“Ruspe a San Siro”, Inter e Milan accelerano per il nuovo stadio: tutti i motivi della scelta

“Ruspe a San Siro”, Inter e Milan accelerano per il nuovo stadio: tutti i motivi della scelta

La Gazzetta spiega la decisione dei due club

di Matteo Pifferi, @Pifferii

“Altro che luci, ruspe a San Siro. Non è il caso di saltare alle conclusioni, perché le sorti del Meazza sono in mano al Comune di Milano, ma la demolizione diventa sempre più probabile”. Apre così l’articolo de La Gazzetta dello Sport in merito alla volontà, condivisa da Inter e Milan, di progettare un nuovo stadio da presentare al Comune. “È la linea che il Milan porta avanti da un po’, e ora anche l’Inter pare convinta ad abbandonare ogni progetto di ristrutturazione della «casa» attuale. Così i tempi si accorciano: i club dovevano presentare un piano al Comune entro fine aprile, ma potrebbero farlo già la prossima settimana”, spiega la Rosea che ribadisce come Sala e i suoi collaboratori preferiscano la ristrutturazione di San Siro, senza chiudere però ad alternative.

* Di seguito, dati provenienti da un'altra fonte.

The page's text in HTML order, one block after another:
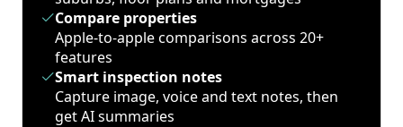
Compare properties
Apple-to-apple comparisons across 20+
features
Smart inspection notes
Capture image, voice and text notes, then
get AI summaries
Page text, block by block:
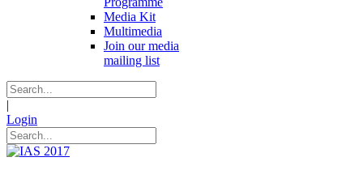
Media Kit
Multimedia
Join our media
mailing list
|
Login
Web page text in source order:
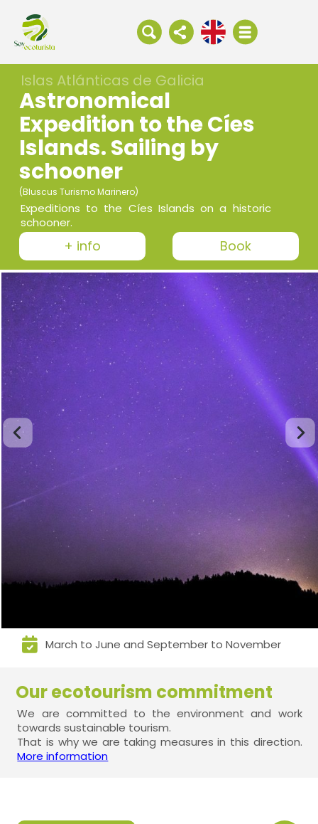
Islas Atlánticas de Galicia
Astronomical
Expedition to the Cíes
Islands. Sailing by
schooner
(Bluscus Turismo Marinero)
Expeditions to the Cíes Islands on a historic
schooner.
+ info Book
March to June and September to November
Our ecotourism commitment
We are committed to the environment and work
towards sustainable tourism.
That is why we are taking measures in this direction.
More information
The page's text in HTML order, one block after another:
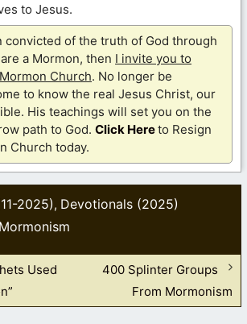
to Jesus.
convicted of the truth of God through
a Mormon, then I invite you to
Church. No longer be
to know the real Jesus Christ, our
His teachings will set you on the
path to God. Click Hereto Resign
Church today.
2025), Devotionals (2025)
Mormonism
Used
400 Splinter Groups
From Mormonism
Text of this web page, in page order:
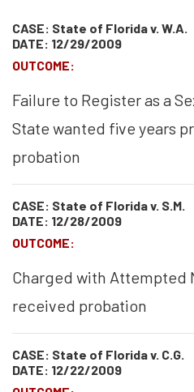
CASE: State of Florida v. W.A.
DATE: 12/29/2009
OUTCOME:
Failure to Register as a
State wanted five years
probation
CASE: State of Florida v. S.M.
DATE: 12/28/2009
OUTCOME:
Charged with Attempted
received probation
CASE: State of Florida v. C.G.
DATE: 12/22/2009
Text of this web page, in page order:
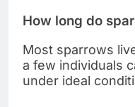
How long do
Most sparrows
a few individuals
under ideal
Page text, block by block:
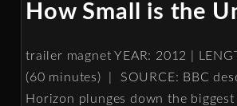
How Small is the
trailer magnet YEAR: 2012 |
(60 minutes) | SOURCE: BBC
Horizon plunges down the
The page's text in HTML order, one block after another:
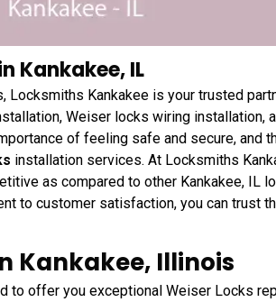
Kankakee, IL
Kankakee is your trusted
Weiser locks wiring installation,
of feeling safe and secure, and
installation services. At Locksmiths
as compared to other Kankakee, IL
to customer satisfaction, you can trust
Kankakee, Illinois
to offer you exceptional Weiser Locks
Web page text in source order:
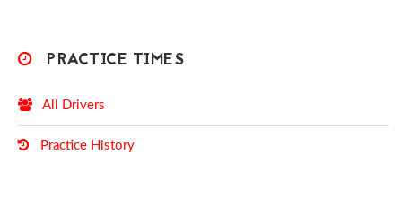
PRACTICE TIMES
All Drivers
Practice History
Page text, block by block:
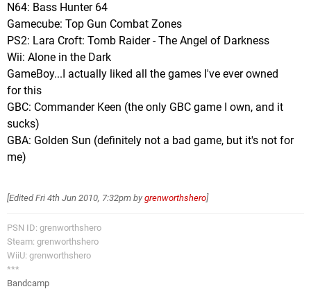
N64: Bass Hunter 64
Gamecube: Top Gun Combat Zones
PS2: Lara Croft: Tomb Raider - The Angel of Darkness
Wii: Alone in the Dark
GameBoy...I actually liked all the games I've ever owned
for this
GBC: Commander Keen (the only GBC game I own, and it
sucks)
GBA: Golden Sun (definitely not a bad game, but it's not for
me)
[EditedFri 4th Jun 2010, 7:32pm by grenworthshero]
PSN ID: grenworthshero
Steam: grenworthshero
WiiU: grenworthshero
***
Bandcamp
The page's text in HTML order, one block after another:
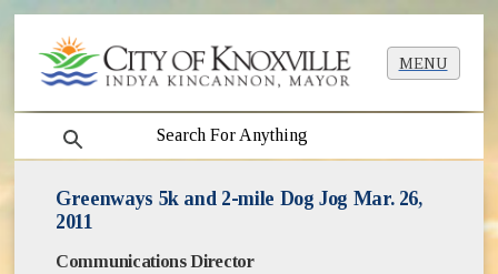
MENU
search
Greenways 5k and 2-mile Dog Jog Mar. 26,
2011
Communications Director
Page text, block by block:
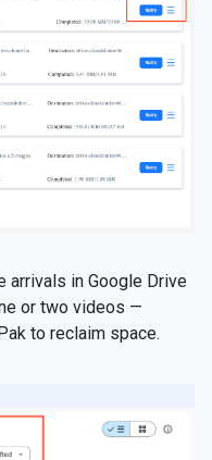
arrivals in Google Drive
or two videos —
to reclaim space.
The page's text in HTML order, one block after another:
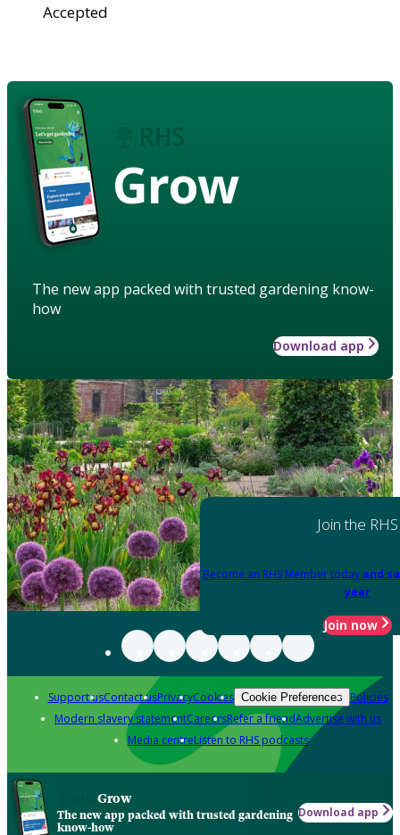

TEMPI E COSTI – La scelta di avviare un progetto che preveda un nuovo stadio potrebbe implicare che le due squadre, per una o due stagioni, debbano giocare in un altro impianto. “Il piano «demolizione» invece consente di avere uno stadio moderno, da 60mila spettatori, con più libertà progettuale e con la possibilità di giocare nel vecchio impianto durante i lavori”, come rimarca la Gazzetta dello Sport che indica in 3/5 anni i tempi necessari per il progetto legato al nuovo stadio. Restare a San Siro, tuttavia, implicherebbe  “tempi lunghi, costi alti, risultati finali non ideali e implicherebbe la ricerca di un altro impianto dove giocare per una/due stagioni”, chiosa la Rosea.